Exercise aim:
Among the entries below, find the lines with the word "Network" and return them.

Stored items from a collection
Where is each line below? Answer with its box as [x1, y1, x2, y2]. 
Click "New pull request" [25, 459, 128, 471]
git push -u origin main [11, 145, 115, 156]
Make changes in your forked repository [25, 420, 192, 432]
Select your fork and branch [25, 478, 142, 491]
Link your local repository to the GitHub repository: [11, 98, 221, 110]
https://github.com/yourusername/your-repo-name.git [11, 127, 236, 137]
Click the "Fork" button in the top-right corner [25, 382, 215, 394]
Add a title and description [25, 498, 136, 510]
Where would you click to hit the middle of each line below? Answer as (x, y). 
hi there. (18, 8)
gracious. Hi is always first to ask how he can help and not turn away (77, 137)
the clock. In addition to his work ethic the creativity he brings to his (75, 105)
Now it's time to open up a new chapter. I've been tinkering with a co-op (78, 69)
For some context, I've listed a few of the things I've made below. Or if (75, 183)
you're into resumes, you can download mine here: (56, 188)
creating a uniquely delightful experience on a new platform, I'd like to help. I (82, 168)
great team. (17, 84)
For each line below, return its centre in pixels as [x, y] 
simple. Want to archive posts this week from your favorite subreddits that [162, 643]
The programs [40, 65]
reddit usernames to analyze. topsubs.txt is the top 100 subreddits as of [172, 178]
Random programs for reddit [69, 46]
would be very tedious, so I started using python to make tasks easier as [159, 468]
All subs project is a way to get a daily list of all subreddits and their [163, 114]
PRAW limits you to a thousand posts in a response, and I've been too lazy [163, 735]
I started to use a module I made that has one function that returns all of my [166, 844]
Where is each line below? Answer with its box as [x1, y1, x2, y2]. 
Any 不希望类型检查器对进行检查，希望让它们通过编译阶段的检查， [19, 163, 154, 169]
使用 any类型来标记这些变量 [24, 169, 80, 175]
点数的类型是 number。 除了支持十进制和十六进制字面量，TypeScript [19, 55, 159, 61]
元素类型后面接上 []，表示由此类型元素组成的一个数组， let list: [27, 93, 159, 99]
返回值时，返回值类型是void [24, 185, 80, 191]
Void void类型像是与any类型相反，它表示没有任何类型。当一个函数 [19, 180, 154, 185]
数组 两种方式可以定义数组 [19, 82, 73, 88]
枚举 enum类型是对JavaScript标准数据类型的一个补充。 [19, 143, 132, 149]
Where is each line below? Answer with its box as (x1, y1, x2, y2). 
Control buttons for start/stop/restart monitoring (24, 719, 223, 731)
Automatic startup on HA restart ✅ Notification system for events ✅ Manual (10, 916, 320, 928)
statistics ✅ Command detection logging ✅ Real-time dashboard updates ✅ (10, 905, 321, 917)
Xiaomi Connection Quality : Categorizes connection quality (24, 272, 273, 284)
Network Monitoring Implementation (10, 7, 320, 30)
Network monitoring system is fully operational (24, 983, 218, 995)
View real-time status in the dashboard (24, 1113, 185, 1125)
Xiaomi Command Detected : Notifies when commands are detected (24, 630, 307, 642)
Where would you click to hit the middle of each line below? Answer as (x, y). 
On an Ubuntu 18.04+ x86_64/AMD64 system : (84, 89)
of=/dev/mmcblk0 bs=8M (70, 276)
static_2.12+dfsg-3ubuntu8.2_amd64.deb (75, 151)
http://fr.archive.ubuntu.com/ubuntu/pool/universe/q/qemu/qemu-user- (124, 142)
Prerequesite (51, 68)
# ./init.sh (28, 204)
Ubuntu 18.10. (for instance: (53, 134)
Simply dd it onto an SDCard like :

Exercise response:
Network Monitoring Implementation (10, 7, 320, 30)
Network monitoring system is fully operational (24, 983, 218, 995)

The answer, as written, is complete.